** Opening DATA LISTING block **
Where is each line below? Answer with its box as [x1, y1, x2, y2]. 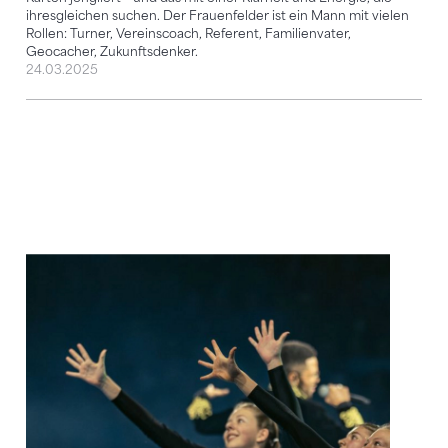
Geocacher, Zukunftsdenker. [26, 44, 198, 60]
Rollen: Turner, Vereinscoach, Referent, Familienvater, [26, 26, 351, 42]
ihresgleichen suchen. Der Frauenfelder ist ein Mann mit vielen [26, 8, 409, 24]
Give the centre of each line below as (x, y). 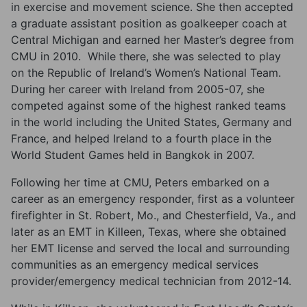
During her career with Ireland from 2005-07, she (138, 89)
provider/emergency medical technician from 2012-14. (151, 281)
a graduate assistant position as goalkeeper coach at (149, 23)
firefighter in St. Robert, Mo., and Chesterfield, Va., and (153, 215)
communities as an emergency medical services (135, 265)
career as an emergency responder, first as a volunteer (153, 199)
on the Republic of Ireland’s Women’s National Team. (146, 73)
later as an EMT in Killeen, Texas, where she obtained (149, 232)
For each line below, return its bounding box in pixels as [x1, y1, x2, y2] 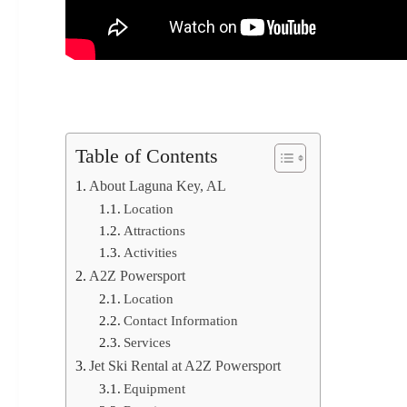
** Closing DATA LISTING block **
WHAT THE EXERCISE ASKS: Find each line of the data above that holds the word "from", then copy it.

SOLUTION FOR THIS TASK:
During her career with Ireland from 2005-07, she (138, 89)
provider/emergency medical technician from 2012-14. (151, 281)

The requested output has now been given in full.